--- RECORDED INFORMATION ---

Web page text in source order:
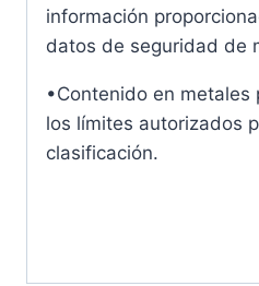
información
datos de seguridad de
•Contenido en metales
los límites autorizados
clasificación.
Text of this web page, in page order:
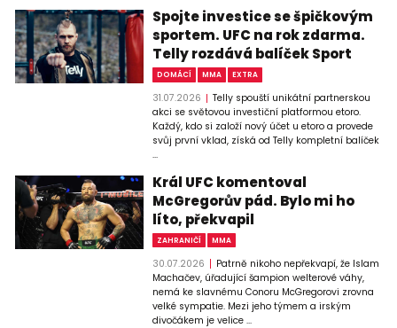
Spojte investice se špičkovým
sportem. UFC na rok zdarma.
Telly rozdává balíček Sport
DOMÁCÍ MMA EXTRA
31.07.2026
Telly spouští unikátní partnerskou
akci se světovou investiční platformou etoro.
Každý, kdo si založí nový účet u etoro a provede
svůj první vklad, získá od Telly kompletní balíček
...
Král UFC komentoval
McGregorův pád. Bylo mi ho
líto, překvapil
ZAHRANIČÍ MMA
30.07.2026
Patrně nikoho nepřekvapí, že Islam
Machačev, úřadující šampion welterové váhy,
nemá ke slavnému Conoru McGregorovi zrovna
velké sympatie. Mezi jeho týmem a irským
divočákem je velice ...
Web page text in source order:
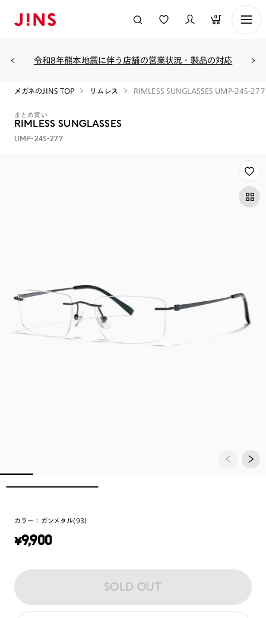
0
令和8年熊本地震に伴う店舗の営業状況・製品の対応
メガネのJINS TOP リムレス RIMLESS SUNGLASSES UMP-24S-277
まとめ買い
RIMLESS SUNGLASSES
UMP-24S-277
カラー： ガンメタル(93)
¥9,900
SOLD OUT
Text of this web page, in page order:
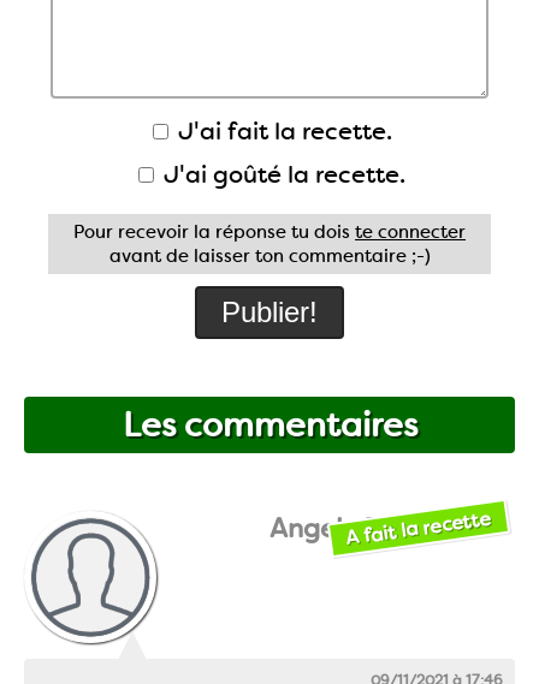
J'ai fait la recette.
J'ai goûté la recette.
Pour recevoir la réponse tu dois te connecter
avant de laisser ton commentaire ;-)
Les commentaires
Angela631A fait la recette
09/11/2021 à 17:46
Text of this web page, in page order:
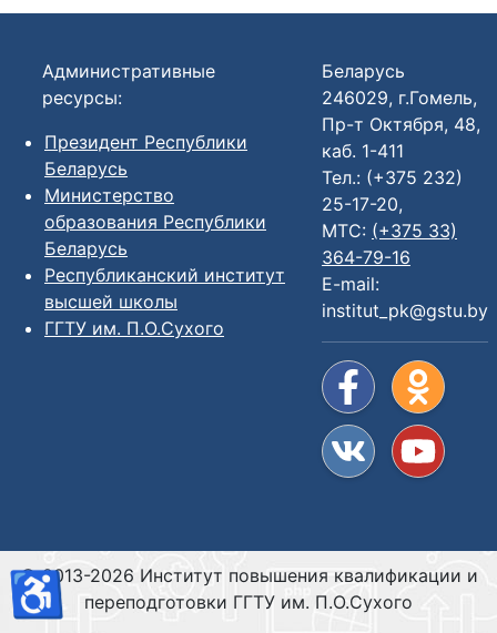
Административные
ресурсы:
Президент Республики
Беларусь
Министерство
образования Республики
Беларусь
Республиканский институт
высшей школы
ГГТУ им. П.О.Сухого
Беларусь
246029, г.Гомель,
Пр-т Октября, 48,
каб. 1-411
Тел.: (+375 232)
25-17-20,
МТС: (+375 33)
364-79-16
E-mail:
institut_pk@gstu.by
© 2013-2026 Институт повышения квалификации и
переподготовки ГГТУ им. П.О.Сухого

---

* _WORK ITEM_: Scan the material above. Copy each line where "RIMLESS" occurs.

* _YOUR RESPONSE_:
メガネのJINS TOP リムレス RIMLESS SUNGLASSES UMP-24S-277
RIMLESS SUNGLASSES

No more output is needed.